Know why you’re dating. Depending on why your marriage ended, you might not know what you want in a future relationship. Now is a good time to give that some thought and properly manage your expectations. Whether you’re looking for a fun, low-key relationship or a future spouse, it helps to understand your intentions before you start meeting people. This will minimize any miscommunication and set the tone for healthy relationships.
Don’t dwell on the past. Never talk about your divorce and/or your ex during a first date. Remember that the person sitting across from you is there to get to know you. Your divorce may have played a part in shaping who you are, but it doesn’t define you. If a new relationship progresses, there will be plenty of time to explore delicate topics. Likewise, hold off on introducing your children. Spend ample time getting to know the person you’re dating before adding that element to the relationship.

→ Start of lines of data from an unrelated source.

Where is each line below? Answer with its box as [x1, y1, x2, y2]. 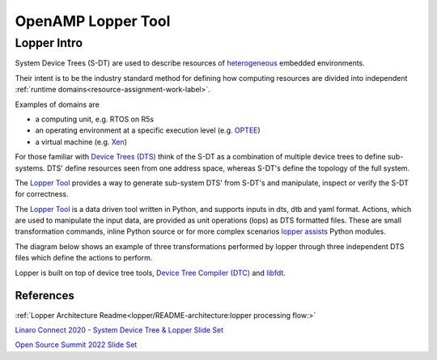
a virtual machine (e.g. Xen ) [35, 137, 128, 146]
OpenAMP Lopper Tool [15, 12, 171, 30]
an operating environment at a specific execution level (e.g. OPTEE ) [35, 125, 261, 135]
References [15, 289, 74, 303]
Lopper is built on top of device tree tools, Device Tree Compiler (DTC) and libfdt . [15, 268, 286, 277]
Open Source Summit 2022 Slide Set [15, 340, 138, 349]
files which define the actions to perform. [15, 253, 153, 263]
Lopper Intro [15, 36, 83, 50]
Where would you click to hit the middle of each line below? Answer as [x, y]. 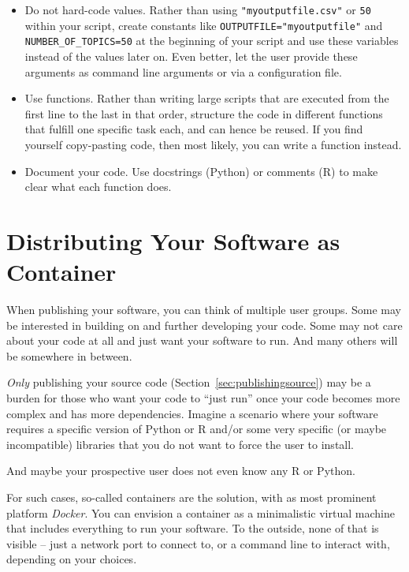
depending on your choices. [72, 559]
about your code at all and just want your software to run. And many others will [202, 340]
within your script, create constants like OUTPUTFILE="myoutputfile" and [204, 25]
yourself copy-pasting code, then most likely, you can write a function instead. [213, 144]
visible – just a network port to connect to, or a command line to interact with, [198, 543]
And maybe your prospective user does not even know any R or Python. [181, 471]
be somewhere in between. [69, 355]
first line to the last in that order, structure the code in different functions [204, 113]

Go slow. Getting back into the dating world is not for the faint of heart. Slow down and take it one day at a time. Focus on how to enjoy yourself and meet new people. If it doesn’t work out with one person, relax and move on. If it’s going well with someone else, don’t rush it. At the end of the day, you’ll know when the right relationship comes along.
Remember that dating after a divorce can be fun. Keep an open mind and ease back into the dating scene at a pace that makes you comfortable.
David Lowenstein, Ph.D. is a psychologist and the clinical director of Lowenstein & Associates, Inc. in Columbus, Ohio. In addition to providing therapeutic services to individuals and families, he offers training and consultation to numerous associations, schools and agencies around the country. Additionally, he is a frequent radio and TV guest and a resource and contributing writer for numerous newspapers and magazines nationwide. Contact Dr. David Lowenstein at 691 South Fifth Street, Columbus, Ohio, 43206, or call 614.443.6155 or 614.444.0432.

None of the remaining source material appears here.